Hipponoa gaudichaudi agulhana Audouin & Milne Edwards, 1833

This worm is a slow moving carnivore.  There is a single record of this worm in the world and it is at the South African museum and it was found by Prof. John Day off Port Elizabeth in 1967.

It is an amphinomid polychaete and belongs to the same class of worms as fire worms.  Most fire worms are found on corals, rocks and other hard substrata covered with attached organisms.  They swim well and are brilliantly coloured.  These worms when irritated will raise their bristles which are hollow and contain poison, and they break off on contact with a predator.  Ask anyone who has had a close brush with these worms it HURTS when they get you!!!  The genus Hipponoa is entirely parasitic on goose barnacles and they have hooked bristles which are very efficient clinging organs (perfect for staying on a floating buoy barnacle.  If you do see one, it’s best to pick them up with forceps.  Unfortunately the only pictures I have are taken with my cell phone.  But good luck to you in finding one.

Buoy goose barnacle Dosima fascicularis

 

Buoy goose barnacle Dosima fascicularis :

Are “the most specialised of the goose barnacle” species.  They hang downwards from the water surface, held up by a float of their own construction, and are carried along by ocean currents.  They are found world wide between the latitudes 71° North off Siberia to 57° South near Cape Horn and are at home in the warmer waters of the Atlantic and Pacific Oceans and are sometimes stranded in large numbers following onshore winds.  It is easy to distinguish them from other species of goose barnacles as their shell (exoskeleton – they are related to crabs) is exceptionally thin and brittle and they have a float attached to them.  The young (cyprid larvae) are planktonic, and must attach to a float for metamorphosis (change) into the adult form.  They usually settle on small floating particles in the water, and as they grow they produce a spongy secretion from modified cement glands, comparable in texture to polystyrene, which keeps them near the surface of the water and is increased in volume as the barnacle grows.  Other individual barnacles attach to the float and in this way a large colony is constructed.

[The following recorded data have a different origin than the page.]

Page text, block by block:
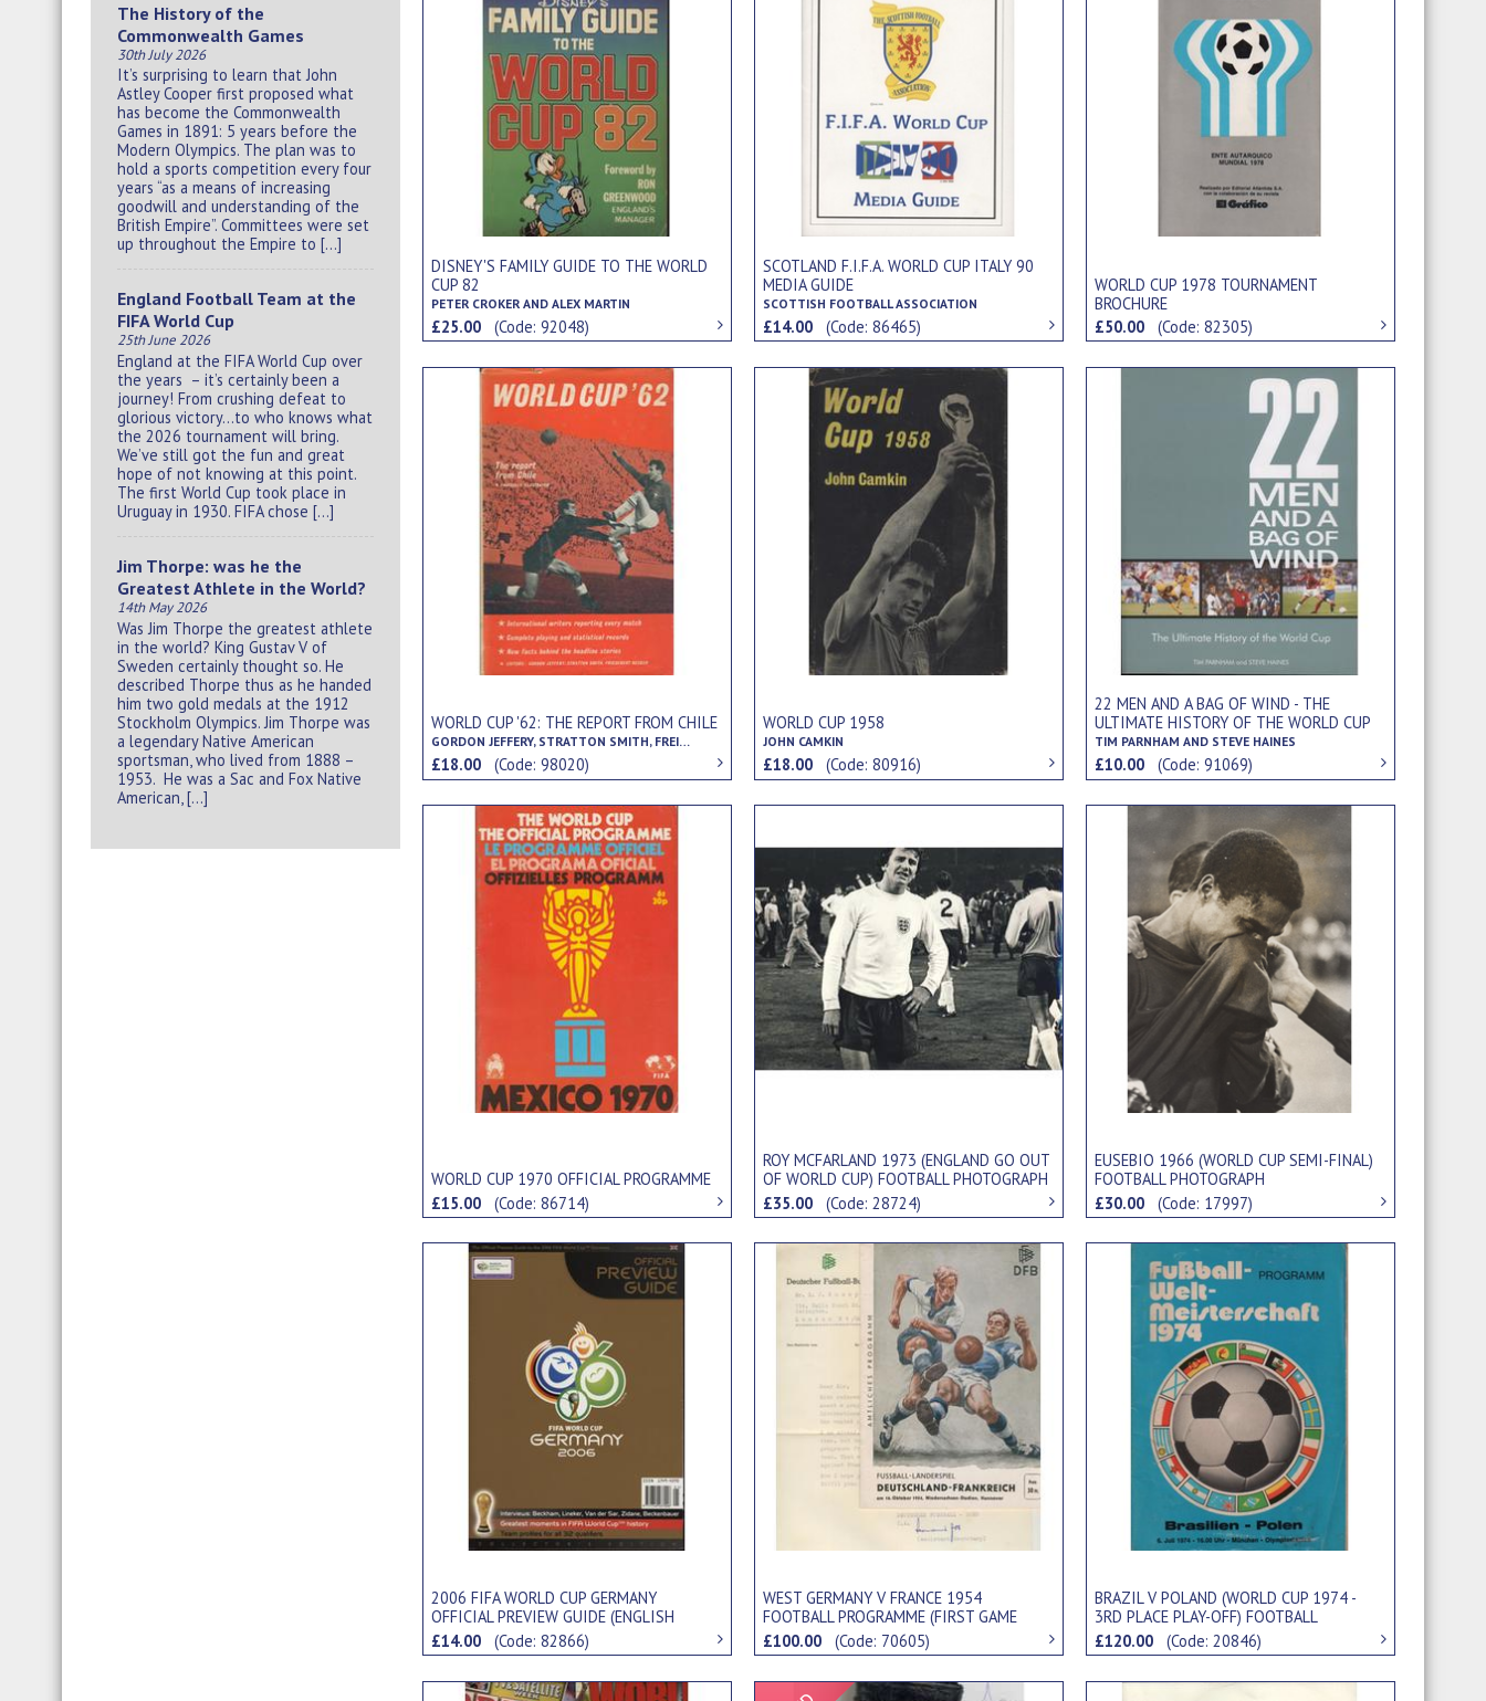
The History of the
Commonwealth Games
30th July 2026
It’s surprising to learn that John
Astley Cooper first proposed what
has become the Commonwealth
Games in 1891: 5 years before the
Modern Olympics. The plan was to
hold a sports competition every four
years “as a means of increasing
goodwill and understanding of the
British Empire”. Committees were set
up throughout the Empire to […]
England Football Team at the
FIFA World Cup
25th June 2026
England at the FIFA World Cup over
the years – it’s certainly been a
journey! From crushing defeat to
glorious victory…to who knows what
the 2026 tournament will bring.
We’ve still got the fun and great
hope of not knowing at this point.
The first World Cup took place in
Uruguay in 1930. FIFA chose […]
Jim Thorpe: was he the
Greatest Athlete in the World?
14th May 2026
Was Jim Thorpe the greatest athlete
in the world? King Gustav V of
Sweden certainly thought so. He
described Thorpe thus as he handed
him two gold medals at the 1912
Stockholm Olympics. Jim Thorpe was
a legendary Native American
sportsman, who lived from 1888 –
1953. He was a Sac and Fox Native
American, […]
DISNEY'S FAMILY GUIDE TO THE WORLD
CUP 82
PETER CROKER AND ALEX MARTIN
£25.00(Code: 92048)
SCOTLAND F.I.F.A. WORLD CUP ITALY 90
MEDIA GUIDE
SCOTTISH FOOTBALL ASSOCIATION
£14.00(Code: 86465)
WORLD CUP 1978 TOURNAMENT
BROCHURE
£50.00(Code: 82305)
WORLD CUP '62: THE REPORT FROM CHILE
GORDON JEFFERY, STRATTON SMITH, FREIDEBERT BECKER
£18.00(Code: 98020)
WORLD CUP 1958
JOHN CAMKIN
£18.00(Code: 80916)
22 MEN AND A BAG OF WIND - THE
ULTIMATE HISTORY OF THE WORLD CUP
TIM PARNHAM AND STEVE HAINES
£10.00(Code: 91069)
WORLD CUP 1970 OFFICIAL PROGRAMME
£15.00(Code: 86714)
ROY MCFARLAND 1973 (ENGLAND GO OUT
OF WORLD CUP) FOOTBALL PHOTOGRAPH
£35.00(Code: 28724)
EUSEBIO 1966 (WORLD CUP SEMI-FINAL)
FOOTBALL PHOTOGRAPH
£30.00(Code: 17997)
2006 FIFA WORLD CUP GERMANY
OFFICIAL PREVIEW GUIDE (ENGLISH
EDITION)
£14.00(Code: 82866)
WEST GERMANY V FRANCE 1954
FOOTBALL PROGRAMME (FIRST GAME
AFTER WINNING WORLD CUP)
£100.00(Code: 70605)
BRAZIL V POLAND (WORLD CUP 1974 -
3RD PLACE PLAY-OFF) FOOTBALL
PROGRAMME
£120.00(Code: 20846)
Signed Item
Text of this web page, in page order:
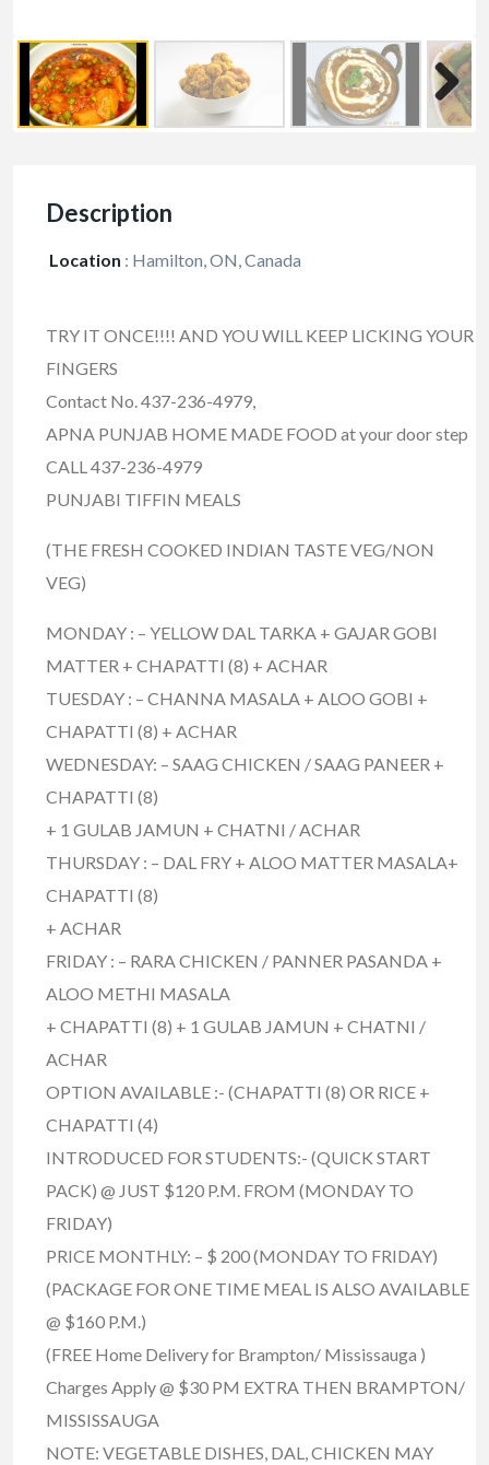
Description
Location : Hamilton, ON, Canada
TRY IT ONCE!!!! AND YOU WILL KEEP LICKING YOUR
FINGERS
Contact No. 437-236-4979,
APNA PUNJAB HOME MADE FOOD at your door step
CALL 437-236-4979
PUNJABI TIFFIN MEALS
(THE FRESH COOKED INDIAN TASTE VEG/NON
VEG)
MONDAY : – YELLOW DAL TARKA + GAJAR GOBI
MATTER + CHAPATTI (8) + ACHAR
TUESDAY : – CHANNA MASALA + ALOO GOBI +
CHAPATTI (8) + ACHAR
WEDNESDAY: – SAAG CHICKEN / SAAG PANEER +
CHAPATTI (8)
+ 1 GULAB JAMUN + CHATNI / ACHAR
THURSDAY : – DAL FRY + ALOO MATTER MASALA+
CHAPATTI (8)
+ ACHAR
FRIDAY : – RARA CHICKEN / PANNER PASANDA +
ALOO METHI MASALA
+ CHAPATTI (8) + 1 GULAB JAMUN + CHATNI /
ACHAR
OPTION AVAILABLE :- (CHAPATTI (8) OR RICE +
CHAPATTI (4)
INTRODUCED FOR STUDENTS:- (QUICK START
PACK) @ JUST $120 P.M. FROM (MONDAY TO
FRIDAY)
PRICE MONTHLY: – $ 200 (MONDAY TO FRIDAY)
(PACKAGE FOR ONE TIME MEAL IS ALSO AVAILABLE
@ $160 P.M.)
(FREE Home Delivery for Brampton/ Mississauga )
Charges Apply @ $30 PM EXTRA THEN BRAMPTON/
MISSISSAUGA
NOTE: VEGETABLE DISHES, DAL, CHICKEN MAY
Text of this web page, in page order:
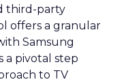
third-party
offers a granular
Samsung
a pivotal step
to TV
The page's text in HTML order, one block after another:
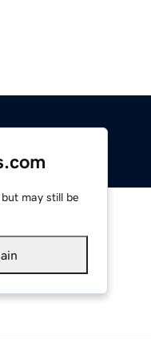
may still be
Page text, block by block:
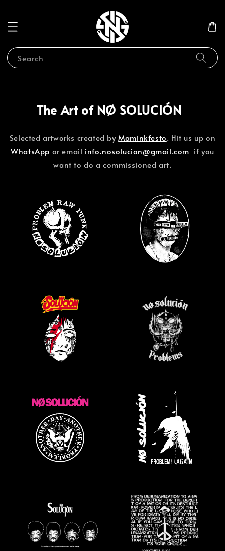
Search
The Art of NØ SOLUCIÓN
Selected artworks created byMaminkfesto. Hit us up on
WhatsApp or email info.nosolucion@gmail.com if you
want to do a commissioned art.
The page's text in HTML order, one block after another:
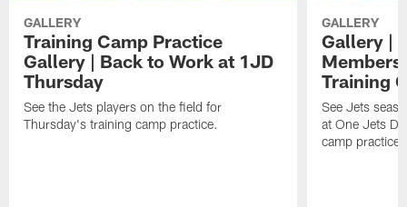
GALLERY
Training Camp Practice
Gallery | Back to Work at 1JD
Thursday
See the Jets players on the field for
Thursday's training camp practice.
GALLERY
Gallery |
Members
Training
See Jets
at One Jets
camp
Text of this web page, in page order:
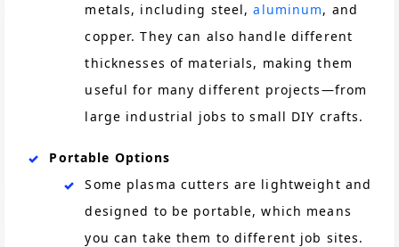
metals, including steel,aluminum, and
copper. They can also handle different
thicknesses of materials, making them
useful for many different projects—from
large industrial jobs to small DIY crafts​.
Portable Options
Some plasma cutters are lightweight and
designed to be portable, which means
you can take them to different job sites.
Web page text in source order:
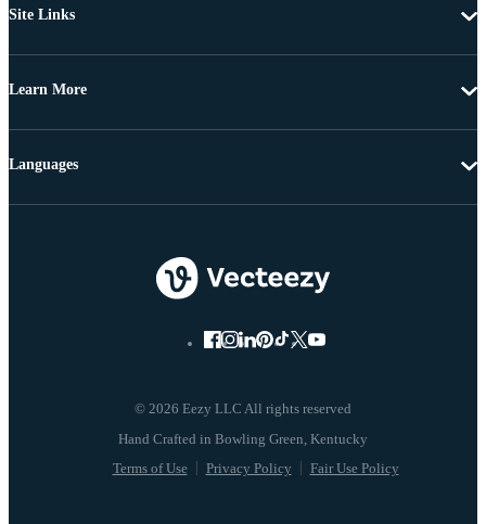
Site Links
Learn More
© 2026 Eezy LLC All rights reserved
Terms of Use Privacy Policy Fair Use Policy
Languages
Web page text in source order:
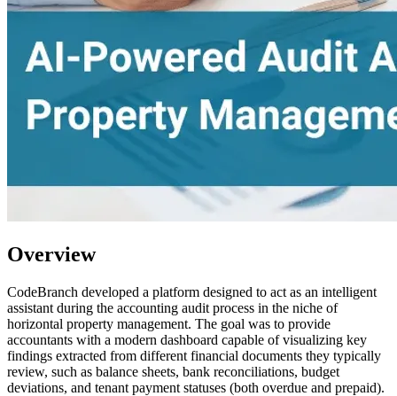
Overview
CodeBranch developed a platform designed to act as an intelligent
assistant during the accounting audit process in the niche of
horizontal property management. The goal was to provide
accountants with a modern dashboard capable of visualizing key
findings extracted from different financial documents they typically
review, such as balance sheets, bank reconciliations, budget
deviations, and tenant payment statuses (both overdue and prepaid).
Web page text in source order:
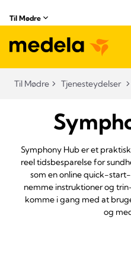
Til Mødre
Til Mødre Tjenesteydelser
Symphony Hub er et
reel tidsbesparelse for
som en online quick-
nemme instruktioner og
komme i gang med at
og
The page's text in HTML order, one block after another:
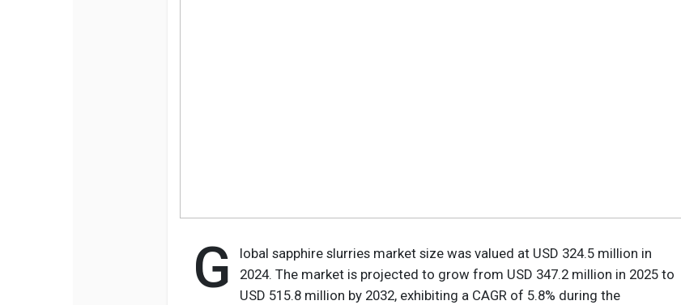
G
lobal sapphire slurries market size was valued at USD 324.5 million in
2024. The market is projected to grow from USD 347.2 million in 2025 to
USD 515.8 million by 2032, exhibiting a CAGR of 5.8% during the
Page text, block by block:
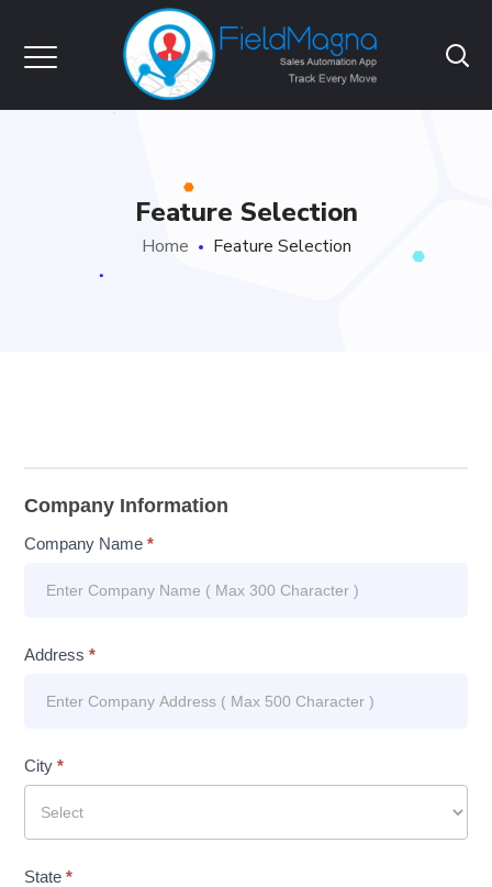
Feature Selection
Home Feature Selection
Company Information
Company Name*
Address*
City*
State*
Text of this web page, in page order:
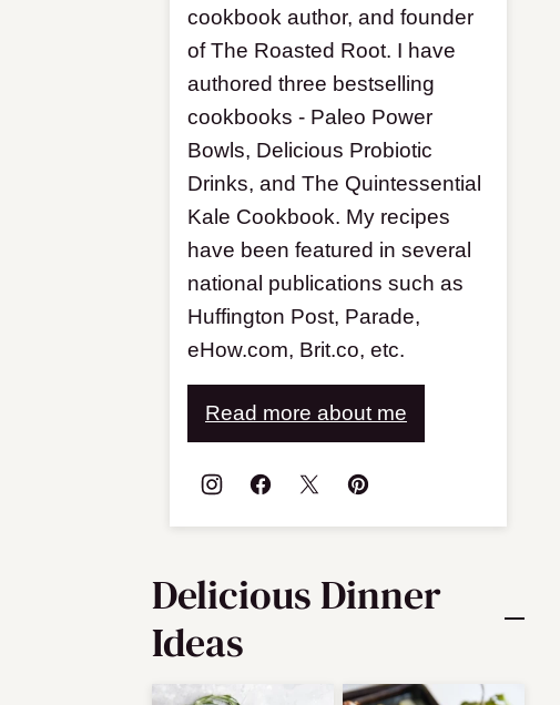
cookbook author, and founder
of The Roasted Root. I have
authored three bestselling
cookbooks - Paleo Power
Bowls, Delicious Probiotic
Drinks, and The Quintessential
Kale Cookbook. My recipes
have been featured in several
national publications such as
Huffington Post, Parade,
eHow.com, Brit.co, etc.
Read more about me
Delicious Dinner
Ideas
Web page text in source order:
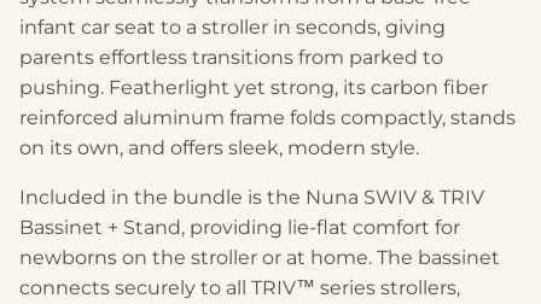
infant car seat to a stroller in seconds, giving
parents effortless transitions from parked to
pushing. Featherlight yet strong, its carbon fiber
reinforced aluminum frame folds compactly, stands
on its own, and offers sleek, modern style.
Included in the bundle is the Nuna SWIV & TRIV
Bassinet + Stand, providing lie-flat comfort for
newborns on the stroller or at home. The bassinet
connects securely to all TRIV™ series strollers,
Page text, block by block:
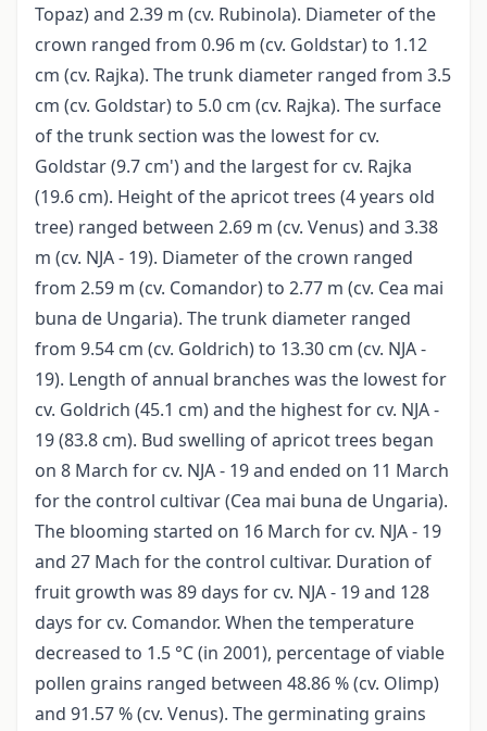
Topaz) and 2.39 m (cv. Rubinola). Diameter of the
crown ranged from 0.96 m (cv. Goldstar) to 1.12
cm (cv. Rajka). The trunk diameter ranged from 3.5
cm (cv. Goldstar) to 5.0 cm (cv. Rajka). The surface
of the trunk section was the lowest for cv.
Goldstar (9.7 cm') and the largest for cv. Rajka
(19.6 cm). Height of the apricot trees (4 years old
tree) ranged between 2.69 m (cv. Venus) and 3.38
m (cv. NJA - 19). Diameter of the crown ranged
from 2.59 m (cv. Comandor) to 2.77 m (cv. Cea mai
buna de Ungaria). The trunk diameter ranged
from 9.54 cm (cv. Goldrich) to 13.30 cm (cv. NJA -
19). Length of annual branches was the lowest for
cv. Goldrich (45.1 cm) and the highest for cv. NJA -
19 (83.8 cm). Bud swelling of apricot trees began
on 8 March for cv. NJA - 19 and ended on 11 March
for the control cultivar (Cea mai buna de Ungaria).
The blooming started on 16 March for cv. NJA - 19
and 27 Mach for the control cultivar. Duration of
fruit growth was 89 days for cv. NJA - 19 and 128
days for cv. Comandor. When the temperature
decreased to 1.5 °C (in 2001), percentage of viable
pollen grains ranged between 48.86 % (cv. Olimp)
and 91.57 % (cv. Venus). The germinating grains
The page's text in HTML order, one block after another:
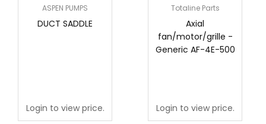
ASPEN PUMPS
DUCT SADDLE
Login to view price.
Totaline Parts
Axial
fan/motor/grille -
Generic AF-4E-500
Login to view price.
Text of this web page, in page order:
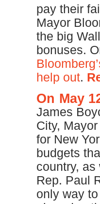
pay their
Mayor
the big
bonuses.
help out.
On May
James
City,
for New
budgets
country,
Rep. Paul
only way
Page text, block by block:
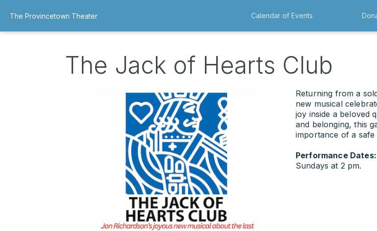
The Provincetown Theater Calendar of Events
The Jack of Hearts Club
Returning from a
new musical
joy inside a beloved
and belonging, this
importance of a safe
Performance
Sundays at 2 pm.
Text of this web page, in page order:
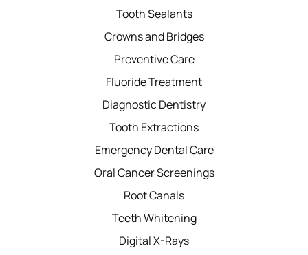
Tooth Sealants
Crowns and Bridges
Preventive Care
Fluoride Treatment
Diagnostic Dentistry
Tooth Extractions
Emergency Dental Care
Oral Cancer Screenings
Root Canals
Teeth Whitening
Digital X-Rays
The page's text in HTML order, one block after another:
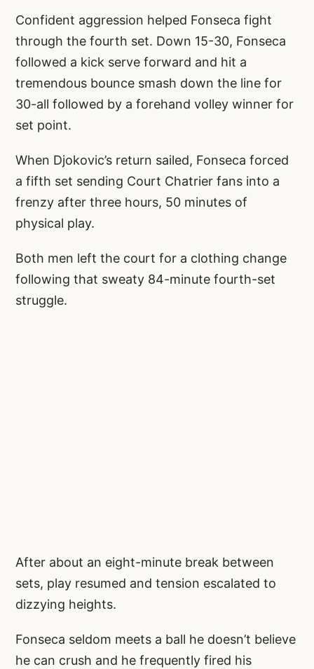
Confident aggression helped Fonseca fight
through the fourth set. Down 15-30, Fonseca
followed a kick serve forward and hit a
tremendous bounce smash down the line for
30-all followed by a forehand volley winner for
set point.
When Djokovic’s return sailed, Fonseca forced
a fifth set sending Court Chatrier fans into a
frenzy after three hours, 50 minutes of
physical play.
Both men left the court for a clothing change
following that sweaty 84-minute fourth-set
struggle.
After about an eight-minute break between
sets, play resumed and tension escalated to
dizzying heights.
Fonseca seldom meets a ball he doesn’t believe
he can crush and he frequently fired his
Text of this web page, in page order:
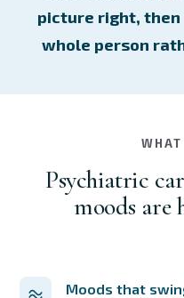
picture right,
whole person
WHAT
Psychiatric
moods are
Moods that
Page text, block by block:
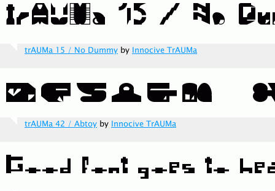
trAUMa 15 / No Dummy by Innocive TrAUMa
trAUMa 42 / Abtoy by Innocive TrAUMa
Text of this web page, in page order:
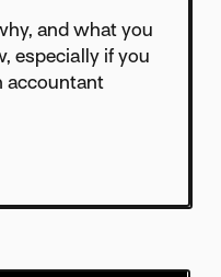
and what you
especially if you
accountant

Why are they washing up?  This is a more scientific answer.  Buoy barnacles and other neuston or pleuston collect at the South Atlantic sub tropical convergence zone.  This is the area in the ocean where a major boundary between the warmer, nutrient poor Subtropical Surface Water in the north meets the colder, nutrient rich Subantarctic Surface Water of the Southern Ocean.  Because mixing is very slow in water, organisms and marine plastic pollution tend to collect and create a visible boundary line.  There are accounts of these lines extending for over 200 nautical miles.  This line moves slightly with the seasons and it is normally around 40 °S.  The South Atlantic current runs west to east along the front and passes west of Cape Town.  This current would carry neuston or pleuston from the subtropical convergence zone and brings it past Cape Town.  During the last month we have been receiving a lot of westerly winds.  These winds would bring neuston or pleuston in this current to our seashores.  This is why we have been getting all of these wash ups of interesting animals.